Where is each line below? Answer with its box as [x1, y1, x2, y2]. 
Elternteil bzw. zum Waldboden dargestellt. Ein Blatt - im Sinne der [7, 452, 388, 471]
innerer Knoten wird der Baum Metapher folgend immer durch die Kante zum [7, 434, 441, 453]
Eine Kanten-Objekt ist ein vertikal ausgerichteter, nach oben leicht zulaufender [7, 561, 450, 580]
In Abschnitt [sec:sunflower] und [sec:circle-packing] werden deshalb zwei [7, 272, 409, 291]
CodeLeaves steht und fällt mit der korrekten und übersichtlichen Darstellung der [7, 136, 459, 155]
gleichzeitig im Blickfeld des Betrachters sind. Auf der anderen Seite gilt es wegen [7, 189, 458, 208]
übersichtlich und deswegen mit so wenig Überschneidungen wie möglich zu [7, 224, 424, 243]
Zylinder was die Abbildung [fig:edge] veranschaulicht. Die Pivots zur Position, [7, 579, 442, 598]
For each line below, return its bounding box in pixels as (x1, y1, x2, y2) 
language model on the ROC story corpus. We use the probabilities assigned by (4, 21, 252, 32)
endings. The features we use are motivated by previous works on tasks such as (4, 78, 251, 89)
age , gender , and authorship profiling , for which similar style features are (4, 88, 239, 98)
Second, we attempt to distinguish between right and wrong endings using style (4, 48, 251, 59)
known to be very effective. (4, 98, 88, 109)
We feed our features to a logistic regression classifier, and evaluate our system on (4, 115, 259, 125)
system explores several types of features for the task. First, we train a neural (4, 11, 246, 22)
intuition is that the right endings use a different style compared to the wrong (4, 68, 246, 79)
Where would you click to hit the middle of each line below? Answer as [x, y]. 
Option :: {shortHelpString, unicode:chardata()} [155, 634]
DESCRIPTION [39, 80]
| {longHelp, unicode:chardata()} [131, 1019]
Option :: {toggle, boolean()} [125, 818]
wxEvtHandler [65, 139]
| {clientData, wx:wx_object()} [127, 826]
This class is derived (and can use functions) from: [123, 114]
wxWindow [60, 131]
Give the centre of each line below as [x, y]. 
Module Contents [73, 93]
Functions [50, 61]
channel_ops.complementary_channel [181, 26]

+ + + +

## Activity
Please copy out every line in the listing that has the string "style".

## Response for this exercise
age , gender , and authorship profiling , for which similar style features are (4, 88, 239, 98)
Second, we attempt to distinguish between right and wrong endings using style (4, 48, 251, 59)
intuition is that the right endings use a different style compared to the wrong (4, 68, 246, 79)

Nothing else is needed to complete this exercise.